**Activity**
Take every line from the data that has the word "password" in it.

**Input material**
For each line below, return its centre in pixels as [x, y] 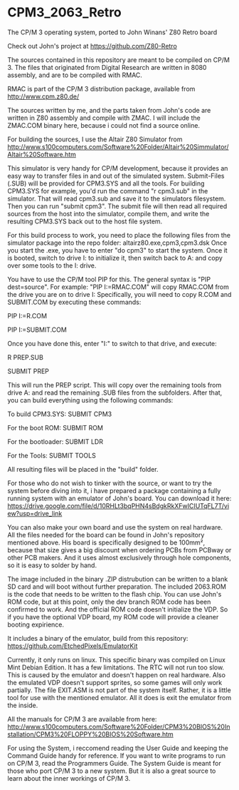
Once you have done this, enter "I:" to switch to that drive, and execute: [112, 343]
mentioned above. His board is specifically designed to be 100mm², [106, 542]
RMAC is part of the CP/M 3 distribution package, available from [101, 88]
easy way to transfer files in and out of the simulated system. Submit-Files [116, 176]
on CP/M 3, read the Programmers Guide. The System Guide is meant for [115, 763]
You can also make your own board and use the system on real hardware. [115, 527]
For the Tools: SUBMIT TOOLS [52, 455]
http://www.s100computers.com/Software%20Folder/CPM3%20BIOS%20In [119, 726]
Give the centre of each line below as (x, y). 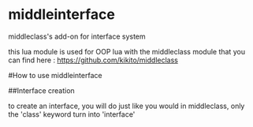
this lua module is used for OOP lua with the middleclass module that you (127, 51)
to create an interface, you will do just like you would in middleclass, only (126, 106)
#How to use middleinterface (55, 75)
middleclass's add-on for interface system (77, 36)
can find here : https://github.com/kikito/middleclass (93, 60)
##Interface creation (41, 90)
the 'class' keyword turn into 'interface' (72, 114)
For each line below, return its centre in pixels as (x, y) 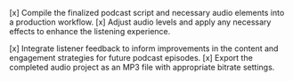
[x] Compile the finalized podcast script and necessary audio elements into (147, 13)
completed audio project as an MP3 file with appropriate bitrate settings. (142, 67)
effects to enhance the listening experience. (90, 31)
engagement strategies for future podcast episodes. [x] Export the (131, 58)
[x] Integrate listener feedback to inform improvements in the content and (144, 48)
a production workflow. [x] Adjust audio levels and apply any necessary (140, 22)
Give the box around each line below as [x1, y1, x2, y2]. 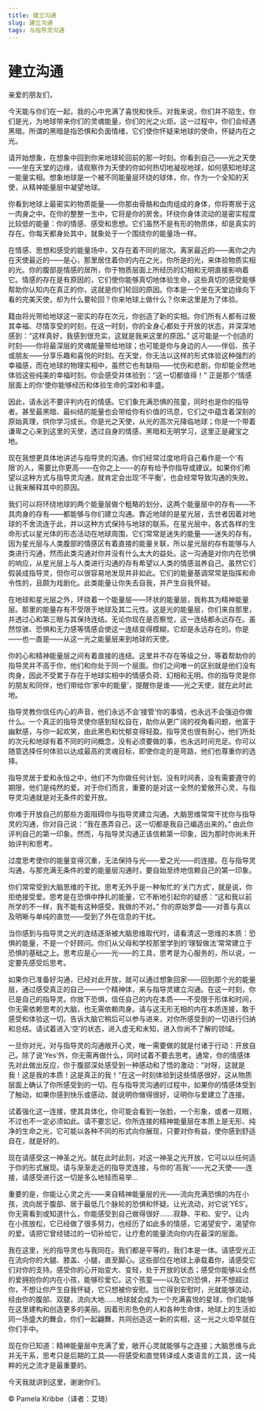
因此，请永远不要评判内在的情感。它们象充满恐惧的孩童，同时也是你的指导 [8, 397, 249, 406]
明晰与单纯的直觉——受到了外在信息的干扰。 [14, 912, 159, 921]
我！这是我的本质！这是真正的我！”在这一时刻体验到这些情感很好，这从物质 [8, 1070, 253, 1080]
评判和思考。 [14, 839, 57, 849]
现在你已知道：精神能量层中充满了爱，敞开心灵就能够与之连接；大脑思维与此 [8, 1341, 256, 1350]
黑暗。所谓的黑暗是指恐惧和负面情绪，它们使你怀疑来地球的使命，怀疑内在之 [8, 127, 256, 136]
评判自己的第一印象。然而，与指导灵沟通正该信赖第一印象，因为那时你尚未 [8, 829, 249, 839]
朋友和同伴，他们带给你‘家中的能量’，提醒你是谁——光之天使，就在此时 [14, 680, 246, 690]
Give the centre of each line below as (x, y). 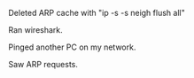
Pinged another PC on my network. (72, 47)
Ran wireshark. (35, 30)
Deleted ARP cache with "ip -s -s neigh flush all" (97, 13)
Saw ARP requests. (43, 64)
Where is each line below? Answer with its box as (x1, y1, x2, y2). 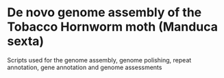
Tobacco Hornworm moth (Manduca (7, 19, 218, 35)
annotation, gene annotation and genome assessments (7, 63, 162, 71)
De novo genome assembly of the (7, 5, 202, 20)
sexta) (7, 34, 45, 49)
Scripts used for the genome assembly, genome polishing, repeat (7, 56, 192, 64)
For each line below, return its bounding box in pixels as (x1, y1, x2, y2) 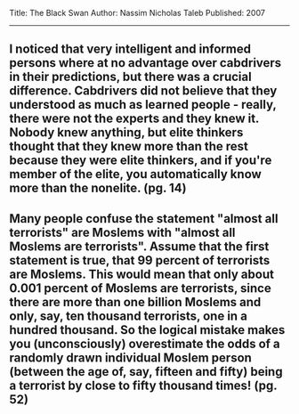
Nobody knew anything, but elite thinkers (9, 125, 244, 141)
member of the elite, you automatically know (9, 166, 263, 182)
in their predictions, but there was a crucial (9, 69, 252, 85)
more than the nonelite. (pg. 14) (9, 181, 187, 196)
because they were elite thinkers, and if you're (9, 153, 272, 168)
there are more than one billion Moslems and (9, 294, 262, 310)
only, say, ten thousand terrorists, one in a (9, 308, 247, 323)
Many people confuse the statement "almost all (9, 211, 279, 226)
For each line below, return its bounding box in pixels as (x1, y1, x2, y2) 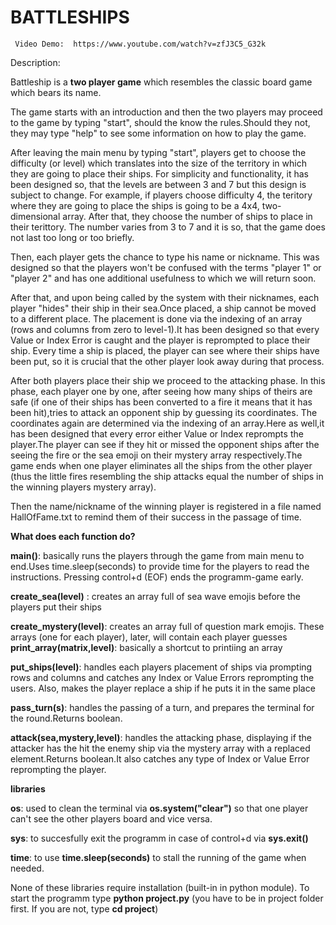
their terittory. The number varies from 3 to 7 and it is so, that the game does (10, 221, 326, 233)
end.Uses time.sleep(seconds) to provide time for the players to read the (10, 560, 310, 572)
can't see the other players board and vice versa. (10, 812, 213, 825)
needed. (10, 862, 45, 874)
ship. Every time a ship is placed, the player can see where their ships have (10, 344, 320, 356)
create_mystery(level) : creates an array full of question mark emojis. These (10, 620, 325, 632)
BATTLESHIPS (10, 6, 130, 29)
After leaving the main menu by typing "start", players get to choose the (10, 146, 307, 158)
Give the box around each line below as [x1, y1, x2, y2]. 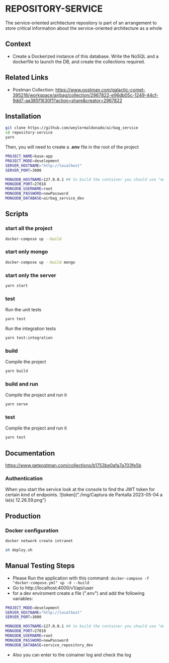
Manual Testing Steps [5, 561, 75, 570]
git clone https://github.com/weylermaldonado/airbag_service [5, 125, 138, 130]
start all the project [5, 225, 53, 232]
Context [5, 40, 31, 49]
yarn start [5, 283, 28, 288]
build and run [5, 380, 39, 387]
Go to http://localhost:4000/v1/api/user [12, 585, 94, 591]
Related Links [5, 73, 49, 82]
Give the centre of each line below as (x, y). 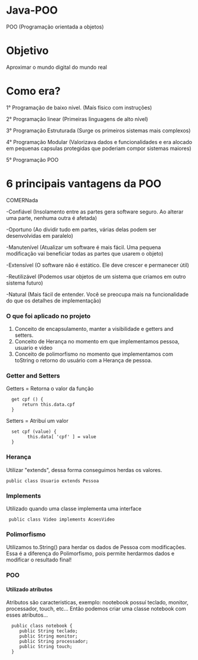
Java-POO (32, 10)
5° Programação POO (33, 160)
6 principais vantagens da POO (84, 184)
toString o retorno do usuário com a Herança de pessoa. (83, 361)
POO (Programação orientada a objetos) (55, 27)
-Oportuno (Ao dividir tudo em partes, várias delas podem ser (81, 229)
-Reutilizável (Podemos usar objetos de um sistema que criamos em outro (96, 276)
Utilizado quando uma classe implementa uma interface (74, 508)
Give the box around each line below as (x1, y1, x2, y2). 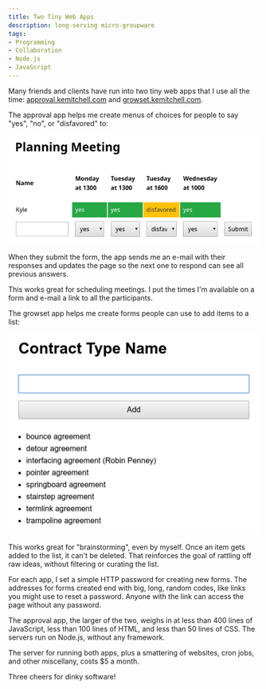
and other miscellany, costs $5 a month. (8, 656, 139, 666)
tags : (8, 30, 26, 37)
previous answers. (8, 269, 69, 278)
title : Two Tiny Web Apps (8, 13, 94, 21)
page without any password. (8, 600, 102, 610)
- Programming (8, 38, 56, 46)
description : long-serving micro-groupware (8, 21, 155, 30)
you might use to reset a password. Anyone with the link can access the (8, 592, 244, 601)
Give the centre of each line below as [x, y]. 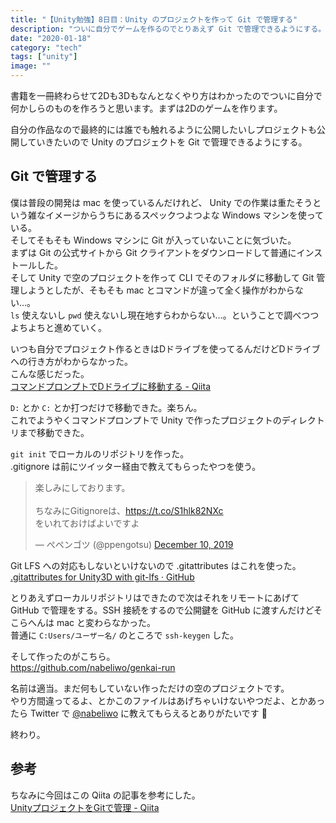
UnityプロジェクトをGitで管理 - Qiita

**Response area**
page without any password. (8, 600, 102, 610)
you might use to reset a password. Anyone with the link can access the (8, 592, 244, 601)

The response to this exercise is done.